Dataset content START

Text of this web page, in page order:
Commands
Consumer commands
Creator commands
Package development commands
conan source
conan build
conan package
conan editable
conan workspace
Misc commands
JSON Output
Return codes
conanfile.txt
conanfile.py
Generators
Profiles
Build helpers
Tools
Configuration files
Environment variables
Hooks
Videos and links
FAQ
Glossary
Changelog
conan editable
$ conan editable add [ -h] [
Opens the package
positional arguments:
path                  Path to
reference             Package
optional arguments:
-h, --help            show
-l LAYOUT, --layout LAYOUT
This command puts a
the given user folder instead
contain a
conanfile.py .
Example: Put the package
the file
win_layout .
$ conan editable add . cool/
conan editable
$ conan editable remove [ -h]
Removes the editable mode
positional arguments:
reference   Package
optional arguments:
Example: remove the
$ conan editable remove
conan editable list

Dataset content END
Dataset content START

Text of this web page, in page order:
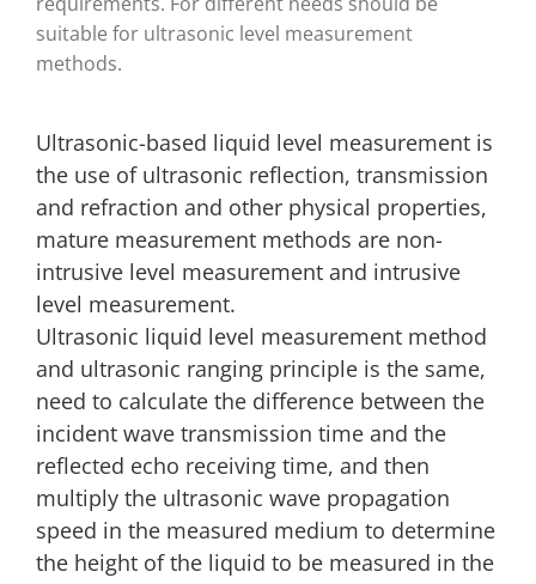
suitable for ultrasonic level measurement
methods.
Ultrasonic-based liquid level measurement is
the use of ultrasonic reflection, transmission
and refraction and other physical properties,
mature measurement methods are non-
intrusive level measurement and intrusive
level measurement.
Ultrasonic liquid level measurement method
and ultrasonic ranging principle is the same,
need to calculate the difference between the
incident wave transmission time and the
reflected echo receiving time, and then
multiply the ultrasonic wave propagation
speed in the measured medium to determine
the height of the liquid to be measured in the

Dataset content END

In the entries above, how many lines contain the word "measurement"? Provide the number alone.

6